Une belle attention de la part des collaborateurs et collaboratrices présents sur le site pour leurs petites collègues ailées !

Dans une ruche, l’eau est indispensable. Elle répond aux besoins de tous les membres de la colonie, des plus jeunes aux plus âgés, et elle permet aux abeilles de réguler l’air à l’intérieur de la ruche (température et humidité),en particulier pendant les jours de forte chaleur.

L’eau est notamment vitale pour élever le couvain. Les abeilles nourrices alimentent les larves avec de la gelée royale et de la bouillie larvaire.

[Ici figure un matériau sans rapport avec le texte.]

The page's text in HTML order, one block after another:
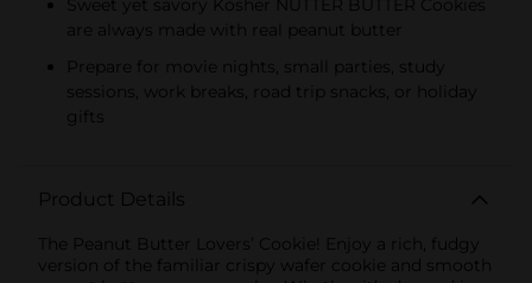
are always made with real peanut butter
Prepare for movie nights, small parties, study
sessions, work breaks, road trip snacks, or holiday
gifts
Product Details
The Peanut Butter Lovers’ Cookie! Enjoy a rich, fudgy
version of the familiar crispy wafer cookie and smooth
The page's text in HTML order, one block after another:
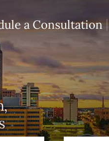
a Consultation|
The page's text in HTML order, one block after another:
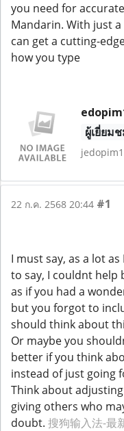
you need for
Mandarin. With just
can get a cutting-
how you type
ผู้เยี่ยม
22 ก.ค. 2568 20:44 #1
I must say, as a lot
to say, I couldnt help
as if you had a
but you forgot to
should think about
Or maybe you
better if you think
instead of just going
Think about
giving others who
doubt. 搜狗输入法-最
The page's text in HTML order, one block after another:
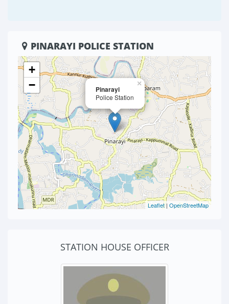
PINARAYI POLICE STATION
Pinarayi
Police Station
×
+
−
Leaflet| OpenStreetMap
STATION HOUSE OFFICER
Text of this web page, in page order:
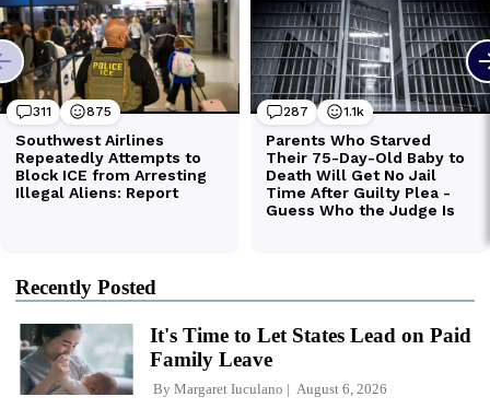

Pour confectionner cette “bouillie” et sécréter la gelée, elles doivent impérativement se procurer de l’eau.

PS : Comme c’est le cas ici, l’abreuvoir doit être placé en dehors de la ligne de vol, puis ne pas oublier d’y déposer des supports (pierres, bouchons de liège ou autre) pour éviter la noyade.

La prairie fleurie s’éveille

 

Récolte sous le soleil

La première hausse de miel récoltée 🙂
On peut voir sur la photo un cadre de hausse (ceux-ci sont deux fois moins grands que les cadres de corps de ruche) remplis de miel.
Les ouvrières vont bâtir les alvéoles, aller chercher le nectar des fleurs (composé alors de 80% d’eau), vont se le transmettre (par trophallaxie – ajout d’enzymes), le stocker et l’assécher (pour le faire passer à un taux d’humidité d’environ 20%). Une fois asséché, l’alvéole va être operculée d’une fine couche de cire pour stocker le miel durablement.

Abreuvoir de miel pour abeilles

En enlevant la hausse d’une ruche, des constructions rempli de miel se sont ouvertes, de véritables abreuvoirs de sucre sur lesquels les abeilles se sont précipitées.